Several operation conditions have been studied in order to produce maximum current and at the same time to achieve maximum wastewater treatment. The optimized experiments reveal that optimum results for the summer sample was growth at 37ᴼC, addition of 5 mM sucrose and at original pH 8.6 in anodic chamber. 50 mM ferricyanide dissolved in 100 mM potassium phosphate buffer in cathodic chamber. This optimization resulted in a maximum current value of 0.744 mA for 240 min. On the other hand, winter sample showed highest current production at 25ᴼC, addition of 5 mM glucose, original pH 7.9 in anodic chamber and 25 mM ferricyanide in 100 mM potassium phosphate buffer in cathodic chamber. This resulted in the highest current value of 0.645 mA for 240 min. Therefore, it is important to highlight the correlation between the operational conditions to the total bacterial count for each tested parameter.
Following the optimization conditions, chemical analysis for treated water was performed not only to study the efficiency of wastewater treatment, but also to detect the efficiency of MFC under study. The results showed that there was a decrease in both BOD5 and COD which reached 71.8% and 72.85% respectively for the summer sample. On the other hand, there was as a minimal decrease for these two parameters for the winter sample.

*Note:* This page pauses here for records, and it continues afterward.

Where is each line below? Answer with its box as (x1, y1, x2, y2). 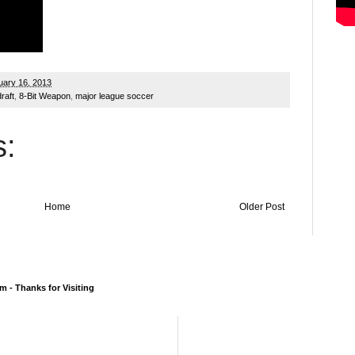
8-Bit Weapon (19, 90, 71, 101)
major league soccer (75, 90, 154, 101)
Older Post (239, 201, 284, 213)
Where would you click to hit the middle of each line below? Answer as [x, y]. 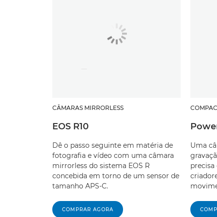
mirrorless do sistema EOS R [101, 166]
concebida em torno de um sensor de [116, 176]
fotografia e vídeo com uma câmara [113, 156]
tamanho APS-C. [80, 186]
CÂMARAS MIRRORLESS [88, 108]
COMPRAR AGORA [88, 210]
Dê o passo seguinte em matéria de [113, 146]
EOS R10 [70, 127]
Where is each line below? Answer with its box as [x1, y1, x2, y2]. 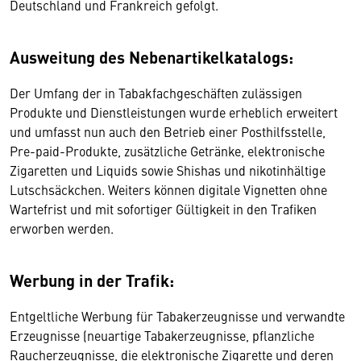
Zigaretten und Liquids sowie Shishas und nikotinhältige [10, 161, 326, 179]
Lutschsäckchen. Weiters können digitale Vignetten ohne [10, 180, 327, 198]
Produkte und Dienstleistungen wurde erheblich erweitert [10, 103, 338, 121]
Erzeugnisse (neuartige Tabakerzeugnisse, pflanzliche [10, 326, 314, 344]
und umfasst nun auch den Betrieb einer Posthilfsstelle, [10, 122, 326, 140]
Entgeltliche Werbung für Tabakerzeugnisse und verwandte [10, 307, 345, 325]
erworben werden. [10, 219, 114, 237]
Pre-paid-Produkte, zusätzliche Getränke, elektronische [10, 142, 325, 160]
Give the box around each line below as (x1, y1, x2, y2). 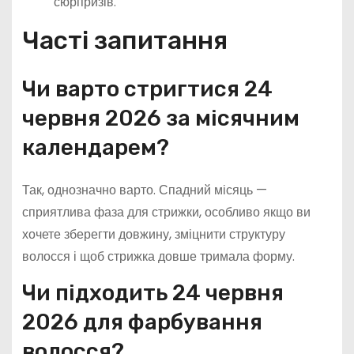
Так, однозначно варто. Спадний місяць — (21, 181, 267, 200)
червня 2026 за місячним (21, 105, 299, 132)
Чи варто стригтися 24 (21, 76, 273, 103)
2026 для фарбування (21, 308, 262, 335)
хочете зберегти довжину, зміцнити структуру (21, 225, 285, 244)
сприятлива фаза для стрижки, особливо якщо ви (21, 203, 311, 222)
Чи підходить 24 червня (21, 279, 284, 306)
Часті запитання (21, 25, 228, 56)
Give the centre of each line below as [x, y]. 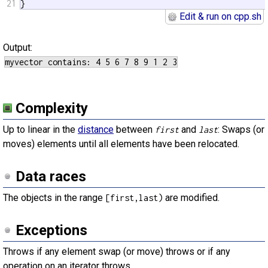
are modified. [191, 198]
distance [96, 130]
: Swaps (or [241, 130]
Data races [51, 176]
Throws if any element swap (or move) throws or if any [117, 252]
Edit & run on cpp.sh [219, 16]
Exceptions [51, 230]
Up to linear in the [40, 130]
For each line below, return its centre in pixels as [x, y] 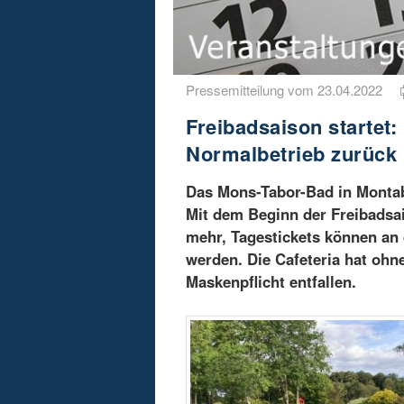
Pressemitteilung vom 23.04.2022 [294, 89]
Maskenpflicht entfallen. [271, 281]
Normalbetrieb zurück [292, 153]
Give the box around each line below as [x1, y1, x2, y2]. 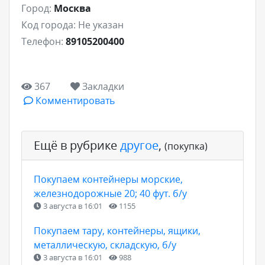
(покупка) [164, 139, 208, 153]
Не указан [78, 18, 124, 31]
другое [120, 137, 159, 153]
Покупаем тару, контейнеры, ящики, [34, 224, 201, 237]
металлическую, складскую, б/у [34, 238, 176, 251]
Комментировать [33, 93, 115, 107]
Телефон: [21, 34, 63, 48]
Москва [54, 1, 91, 15]
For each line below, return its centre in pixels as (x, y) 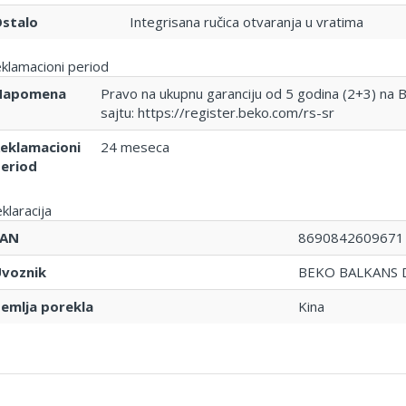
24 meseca (135, 147)
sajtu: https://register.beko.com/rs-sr (217, 113)
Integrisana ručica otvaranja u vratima (246, 22)
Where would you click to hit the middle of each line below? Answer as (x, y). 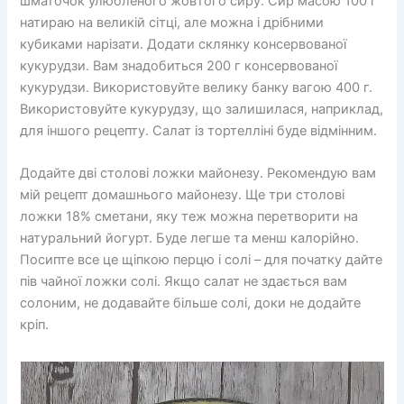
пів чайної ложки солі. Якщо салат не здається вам (184, 282)
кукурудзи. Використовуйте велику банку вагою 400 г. (197, 87)
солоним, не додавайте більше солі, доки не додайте (191, 303)
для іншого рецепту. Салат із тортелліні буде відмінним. (199, 130)
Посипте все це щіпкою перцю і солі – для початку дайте (202, 260)
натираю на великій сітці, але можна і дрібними (172, 22)
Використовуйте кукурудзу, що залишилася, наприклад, (202, 109)
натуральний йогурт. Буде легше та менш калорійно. (190, 239)
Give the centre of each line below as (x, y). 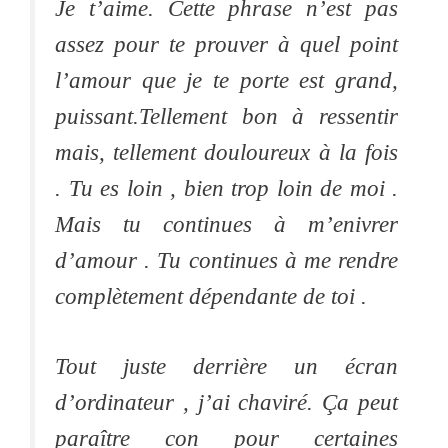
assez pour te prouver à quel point (226, 44)
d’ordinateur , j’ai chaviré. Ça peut (226, 403)
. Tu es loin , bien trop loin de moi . (226, 188)
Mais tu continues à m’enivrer (226, 224)
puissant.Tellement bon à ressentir (226, 116)
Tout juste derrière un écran (226, 367)
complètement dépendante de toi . (211, 296)
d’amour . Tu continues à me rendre (226, 260)
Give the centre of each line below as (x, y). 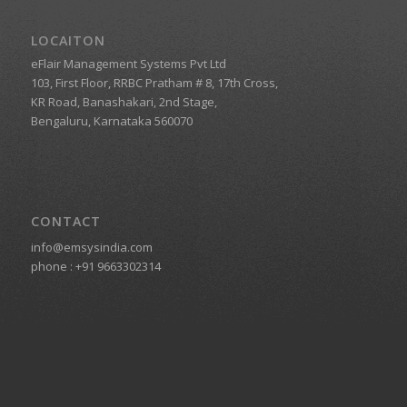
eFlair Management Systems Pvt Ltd (128, 64)
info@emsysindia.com (91, 248)
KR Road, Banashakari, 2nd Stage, (124, 102)
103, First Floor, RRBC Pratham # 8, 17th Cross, (154, 83)
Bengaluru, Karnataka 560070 (111, 121)
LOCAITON (68, 41)
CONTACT (65, 222)
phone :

MFC performance relies on the electro-active microorganisms. In the present study, it was found that predominant microorganisms played a key role in electricity production. Hence, phylogenetic classification was performed based on sequences of 16S ribosomal RNA gene and was confirmed using Ribosomal Database Project (RDP) classifier for the most predominant strains in both summer and winter samples. Buttiauxella agrestis SW-1 was found to be the predominant strain in summer sample, it belongs to class Gamma proteobacteria and family Enterobacteriaceae while Shewanella oneidensis WW-1 was found to be the predominant strain in winter sample, this strain belongs to class Gamma proteobacteria and family Shewanellaceae.
Buttiauxella agrestis SW-1 is rod shape, facultative anaerobic, gram negative bacteria, motile by nanowires, length of cell is 3.061 μm and the width is 1.757 μm as detected by TEM. It is mesophilic bacteria incubated at 37ᴼC, pH 8.6 and sucrose was the suitable carbon/energy source. Shewanella oneidensis WW-1 is rod shape, facultative anaerobic, gram negative bacteria, motile, mesophilic bacteria incubated at 25ᴼC, pH 7.9 and glucose was the suitable carbon/energy. Potassium ferricyanide dissolved in 100 mM potassium phosphate buffer was found to be the suitable electron acceptors for both strains and was used in the cathode compartment.
Most researches are mainly focusing on the improvement of power generated from MFC rather than on a fundamental understanding of electron transfer processes. Hence, Electron transfer mechanisms were studied in order to detect the mechanism by which Buttiauxella agrestis SW-1 and Shewanella oneidensis WW-1 transfer electrons to anodic electrode. The results showed that Buttiauxella agrestis SW-1 follows different mechanisms to transfer electrons the first one is through direct transfer ( c-type cytochrome located in the outer membrane of the bacterial cell) which studied by SDS-PAGE techniques, formation of biofilm which studied by CRA and SEM and conductive pili (nanowires) which studied by TEM). The second one is through electron exogenic redox mediators (neutral red). While Shewanella oneidensis WW-1 used (c-type cytochrome) located in outer membrane to transfer electrons.
However, any MFC containing proton exchange membrane faces problem of membrane biofouling, several experiments were carried out to detect PEM biofouling the obtained results showed minimal surface bound proteins, exopolysaccarides and bacterial growth of PEM concluded that there is no biofouling occurred in the used PEM.